Layout       = [ AnnotationList ] LayoutField .
LayoutField  = const_field | NamedField .
NamedField   = identifier [ LayoutSlice | LayoutStruct ] .
LayoutStruct = "{" { Layout } "}" .
LayoutSlice  = "[" int_lit ":" int_lit "]" .

AnnoationList = "(" { Annotation "," } [ Annotation ] ")" .
Anotation     = "big" | "little"  | "align" "=" int_lit .

Declarations

Declarations occur at the top level of a file. They bind names to types and layouts.

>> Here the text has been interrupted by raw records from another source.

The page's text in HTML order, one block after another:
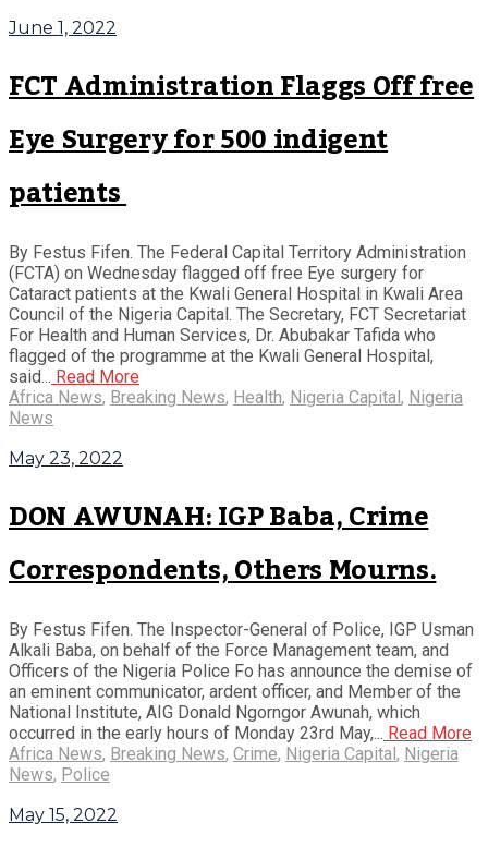
June 1, 2022
FCT Administration Flaggs Off free
Eye Surgery for 500 indigent
patients
By Festus Fifen. The Federal Capital Territory Administration
(FCTA) on Wednesday flagged off free Eye surgery for
Cataract patients at the Kwali General Hospital in Kwali Area
Council of the Nigeria Capital. The Secretary, FCT Secretariat
For Health and Human Services, Dr. Abubakar Tafida who
flagged of the programme at the Kwali General Hospital,
said... Read More
Africa News, Breaking News, Health, Nigeria Capital, Nigeria
News
May 23, 2022
DON AWUNAH: IGP Baba, Crime
Correspondents, Others Mourns.
By Festus Fifen. The Inspector-General of Police, IGP Usman
Alkali Baba, on behalf of the Force Management team, and
Officers of the Nigeria Police Fo has announce the demise of
an eminent communicator, ardent officer, and Member of the
National Institute, AIG Donald Ngorngor Awunah, which
occurred in the early hours of Monday 23rd May,... Read More
Africa News, Breaking News, Crime, Nigeria Capital, Nigeria
News, Police
May 15, 2022
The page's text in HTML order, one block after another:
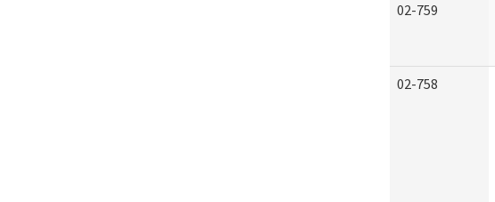
02-759
02-758
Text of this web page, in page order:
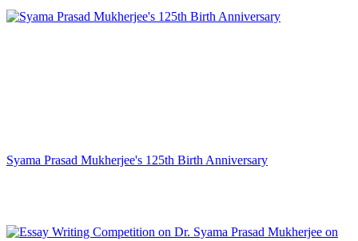
Syama Prasad Mukherjee's 125th Birth Anniversary
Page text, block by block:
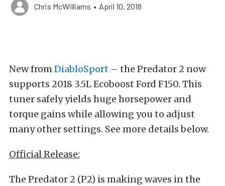
Chris McWilliams • April 10, 2018
New fromDiabloSport – the Predator 2 now
supports 2018 3.5L Ecoboost Ford F150. This
tuner safely yields huge horsepower and
torque gains while allowing you to adjust
many other settings. See more details below.
Official Release:
The Predator 2 (P2) is making waves in the
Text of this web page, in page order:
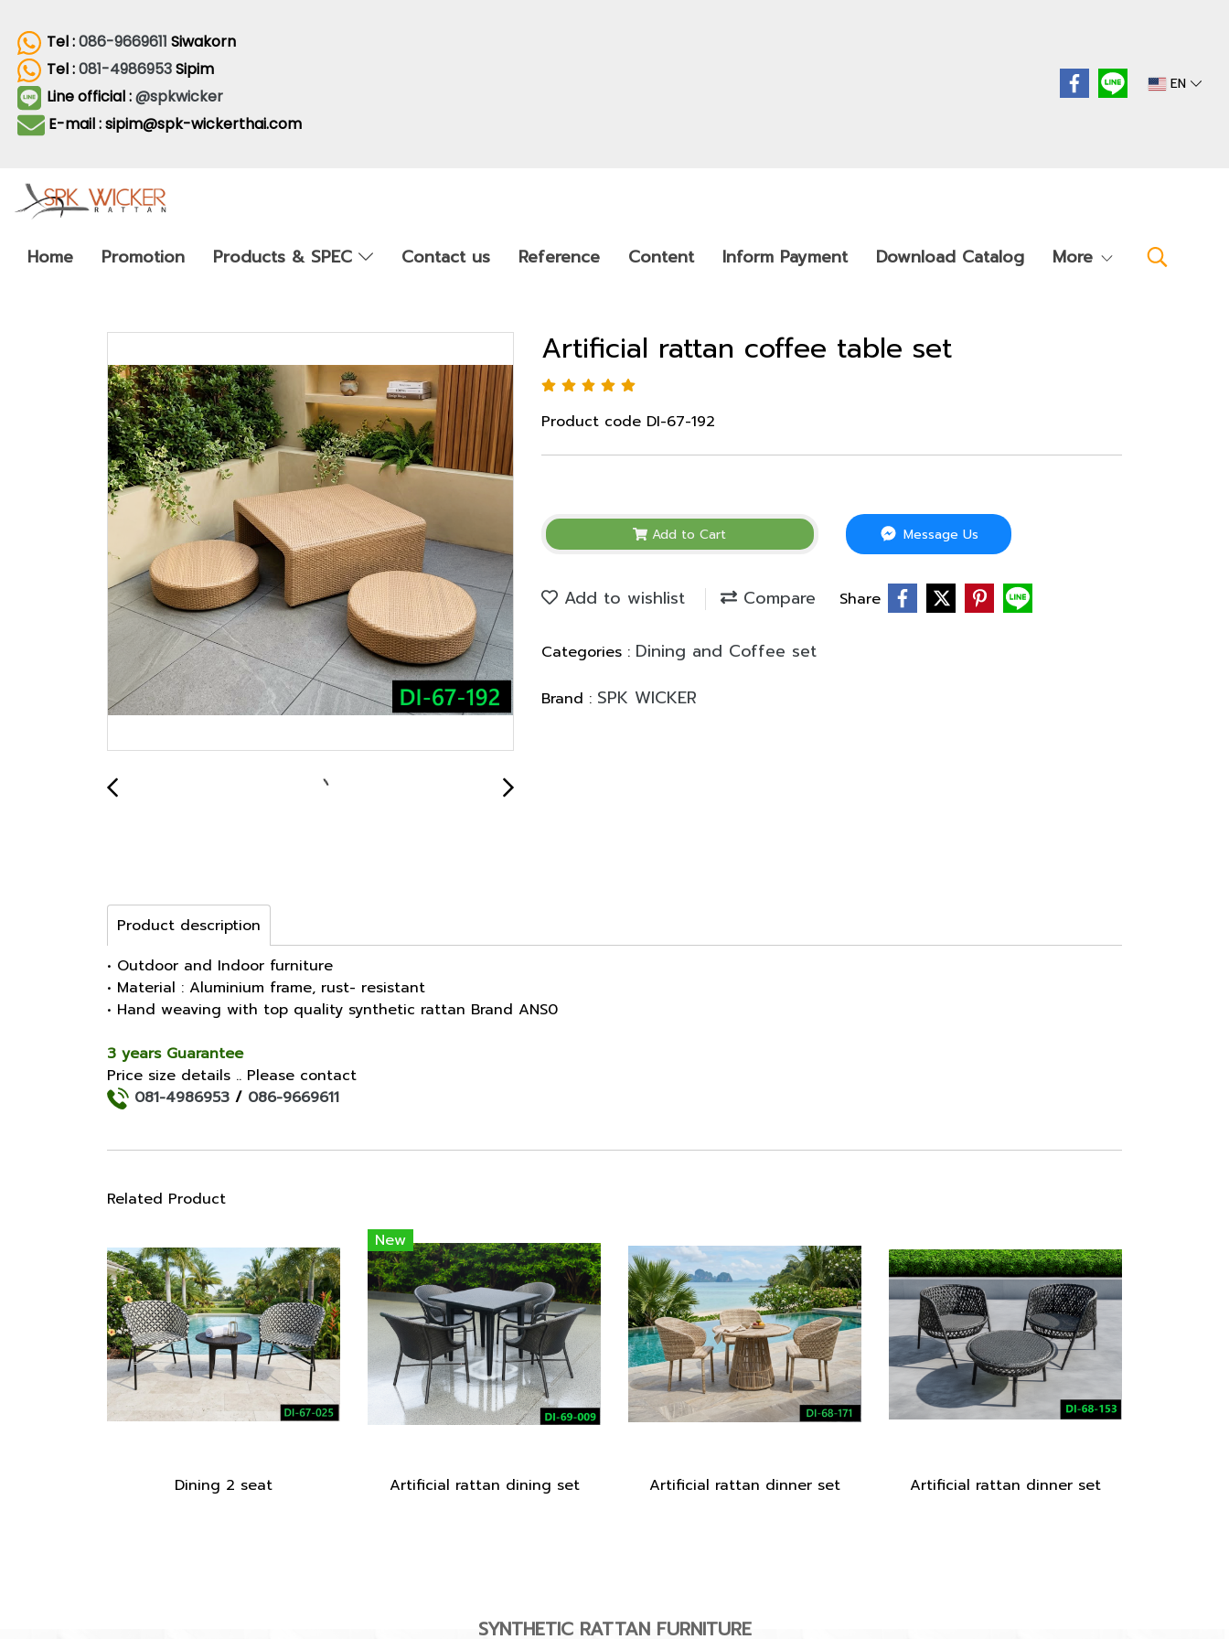
Tel :086-9669611 Siwakorn
Tel :081-4986953Sipim
Line official :@spkwicker
E-mail : sipim@spk-wickerthai.com
EN
Home Promotion Products & SPEC Contact us Reference Content Inform Payment Download Catalog More
Artificial rattan coffee table set
Product code DI-67-192
Add to Cart Message Us
Add to wishlist Compare Share
Categories : Dining and Coffee set
Brand : SPK WICKER
Product description
• Outdoor and Indoor furniture
• Material : Aluminium frame, rust- resistant
• Hand weaving with top quality synthetic rattan Brand ANS0
3 years Guarantee
Price size details .. Please contact
081-4986953 / 086-9669611
Related Product
Dining 2 seat
New
Artificial rattan dining set Artificial rattan dinner set Artificial rattan dinner set
SYNTHETIC RATTAN FURNITURE

Decl = TypeDecl | LayoutDecl
TypeDecl = "type" identifier [ TypeParamList ] Type
LayoutDecl = "layout" identifier Layout

Each type declaration must have a layout declaration with the same name.

Predeclared identifers

The identifier "bool" is predeclared, and refers to a boolean type. It's size is one bit, and the value 1 stands for true, while 0 stands for false.